Information supplied Block Start

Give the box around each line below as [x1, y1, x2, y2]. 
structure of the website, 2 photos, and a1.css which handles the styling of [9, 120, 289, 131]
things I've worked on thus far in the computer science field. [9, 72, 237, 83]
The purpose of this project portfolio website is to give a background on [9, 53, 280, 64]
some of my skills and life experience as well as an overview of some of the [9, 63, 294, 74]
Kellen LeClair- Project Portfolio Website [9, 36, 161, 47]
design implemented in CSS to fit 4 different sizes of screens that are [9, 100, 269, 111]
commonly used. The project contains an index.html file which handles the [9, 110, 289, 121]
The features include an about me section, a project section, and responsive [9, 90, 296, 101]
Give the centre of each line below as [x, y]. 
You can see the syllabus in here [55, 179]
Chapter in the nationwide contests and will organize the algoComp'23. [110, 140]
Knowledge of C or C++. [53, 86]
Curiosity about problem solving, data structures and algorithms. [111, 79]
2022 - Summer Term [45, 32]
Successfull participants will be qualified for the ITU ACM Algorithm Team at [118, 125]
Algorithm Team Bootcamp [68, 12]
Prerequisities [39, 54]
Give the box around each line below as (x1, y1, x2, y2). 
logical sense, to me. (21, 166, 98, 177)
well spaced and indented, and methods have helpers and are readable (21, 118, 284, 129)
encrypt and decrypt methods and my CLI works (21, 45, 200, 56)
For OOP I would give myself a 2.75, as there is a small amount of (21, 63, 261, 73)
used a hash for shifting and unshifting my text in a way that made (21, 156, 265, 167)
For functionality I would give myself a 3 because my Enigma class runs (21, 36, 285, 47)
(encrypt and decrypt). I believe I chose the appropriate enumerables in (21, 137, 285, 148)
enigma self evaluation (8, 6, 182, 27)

Information supplied Block End
Information supplied Block Start

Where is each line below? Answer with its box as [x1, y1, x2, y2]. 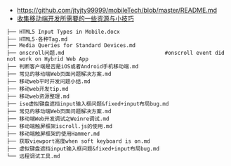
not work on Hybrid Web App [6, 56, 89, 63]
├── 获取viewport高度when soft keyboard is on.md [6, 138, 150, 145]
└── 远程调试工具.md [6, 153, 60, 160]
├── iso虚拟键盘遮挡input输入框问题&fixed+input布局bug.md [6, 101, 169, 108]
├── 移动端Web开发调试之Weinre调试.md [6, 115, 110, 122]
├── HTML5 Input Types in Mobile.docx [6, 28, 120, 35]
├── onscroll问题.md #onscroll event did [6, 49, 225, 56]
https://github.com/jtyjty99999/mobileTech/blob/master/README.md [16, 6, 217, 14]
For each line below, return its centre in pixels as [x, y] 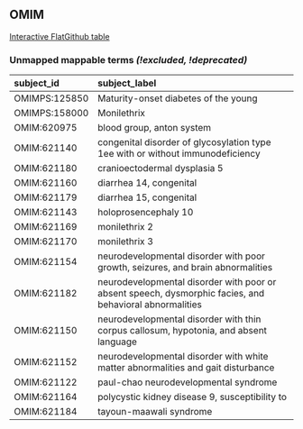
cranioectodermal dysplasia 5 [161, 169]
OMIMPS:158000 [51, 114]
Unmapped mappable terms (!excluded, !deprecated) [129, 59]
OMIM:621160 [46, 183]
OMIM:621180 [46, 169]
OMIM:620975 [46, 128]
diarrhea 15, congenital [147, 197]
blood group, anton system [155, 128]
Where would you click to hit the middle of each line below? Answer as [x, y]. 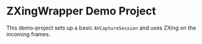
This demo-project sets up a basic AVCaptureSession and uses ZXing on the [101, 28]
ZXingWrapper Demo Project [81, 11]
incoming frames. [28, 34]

Information supplied Block End

**Required work**
An exact copy of the lines above between the line holding "used a hash" and the line holding "enigma self evaluation (8, 6, 182, 27)", inclusive, is the whole answer.

**Finished task**
used a hash for shifting and unshifting my text in a way that made (21, 156, 265, 167)
For functionality I would give myself a 3 because my Enigma class runs (21, 36, 285, 47)
(encrypt and decrypt). I believe I chose the appropriate enumerables in (21, 137, 285, 148)
enigma self evaluation (8, 6, 182, 27)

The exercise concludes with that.